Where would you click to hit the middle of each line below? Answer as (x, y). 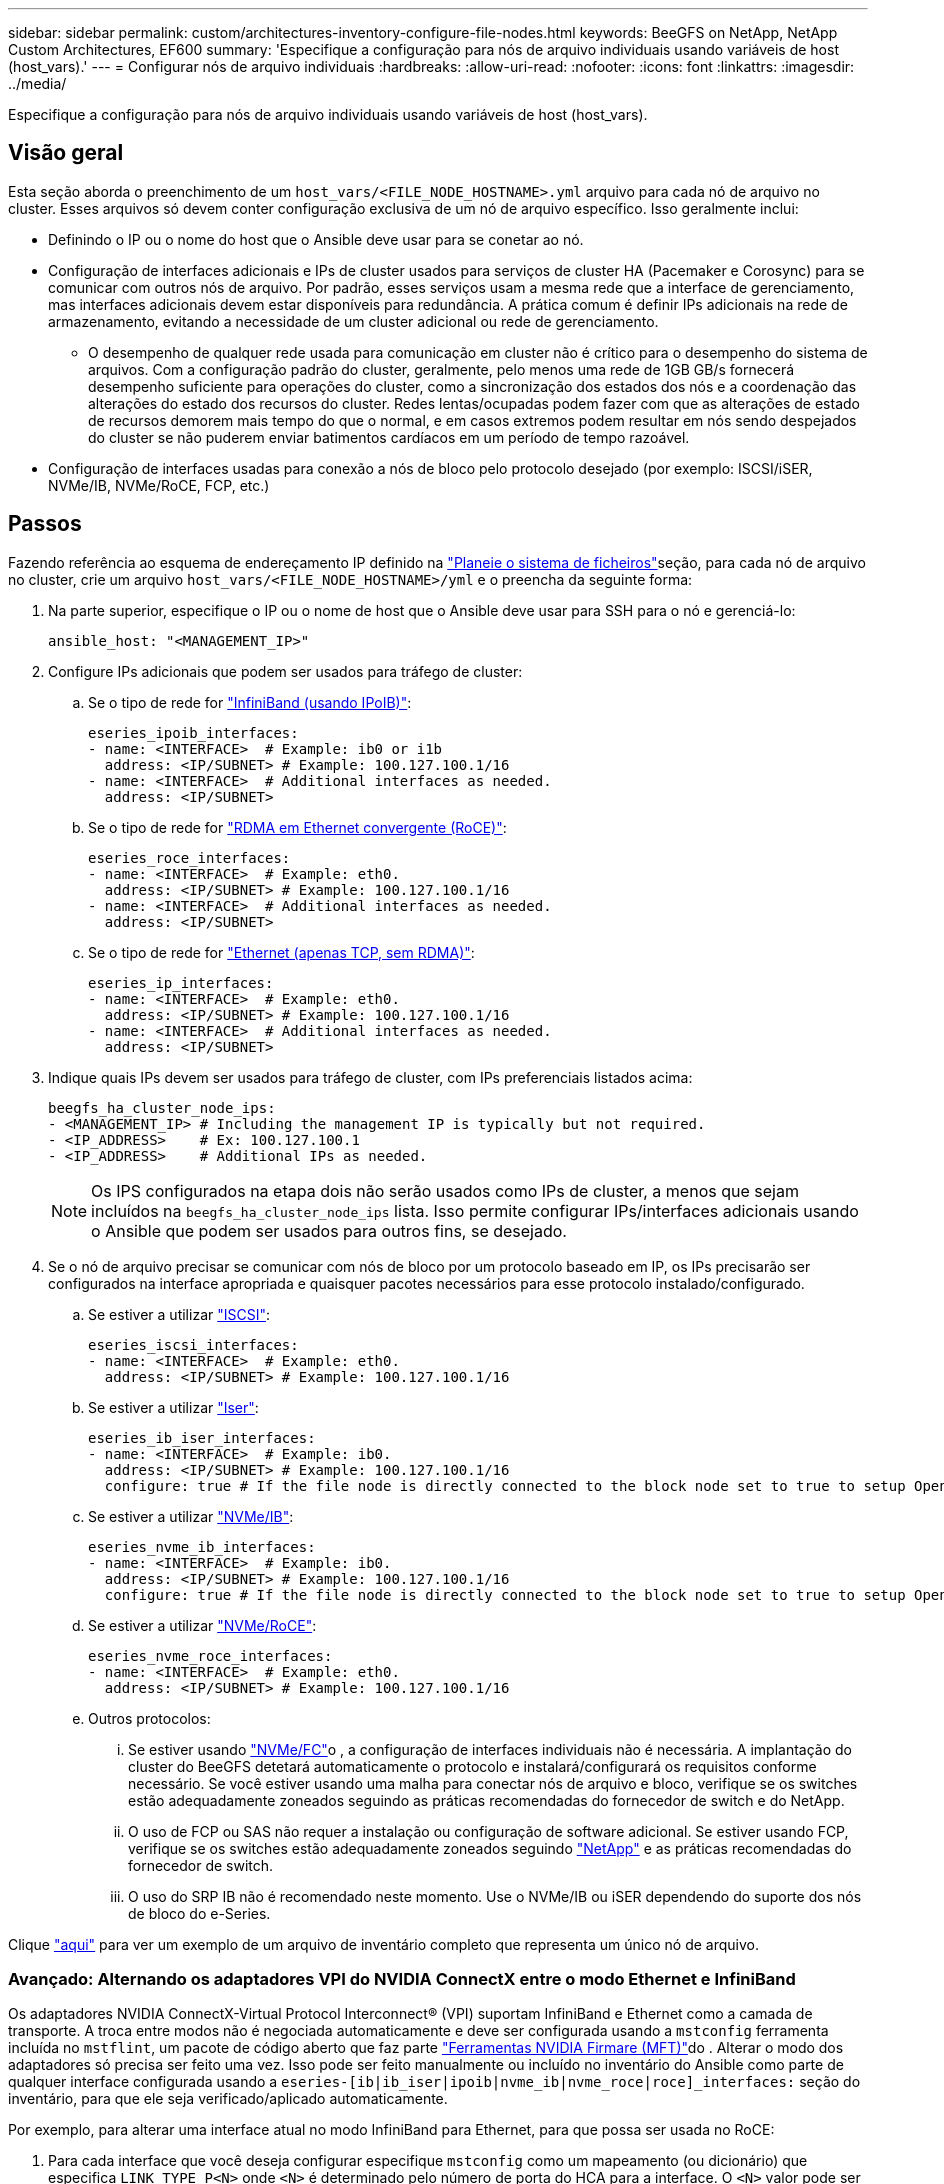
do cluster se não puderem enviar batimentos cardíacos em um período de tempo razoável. (389, 437)
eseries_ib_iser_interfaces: (202, 1437)
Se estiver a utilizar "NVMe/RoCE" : (202, 1625)
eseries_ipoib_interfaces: (193, 732)
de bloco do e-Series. (199, 1913)
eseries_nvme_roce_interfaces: (210, 1655)
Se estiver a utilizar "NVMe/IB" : (191, 1516)
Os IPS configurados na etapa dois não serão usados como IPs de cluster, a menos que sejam (445, 1190)

* [WORK INSTRUCTIONS]: Your task is to reproduce exactly the lines that begin at the line containing "eseries_ipoib_interfaces: (193, 732)" and end at the final line of the data above.

* [REPLY TO THE EXERCISE]:
eseries_ipoib_interfaces: (193, 732)
de bloco do e-Series. (199, 1913)
eseries_nvme_roce_interfaces: (210, 1655)
Se estiver a utilizar "NVMe/IB" : (191, 1516)
Os IPS configurados na etapa dois não serão usados como IPs de cluster, a menos que sejam (445, 1190)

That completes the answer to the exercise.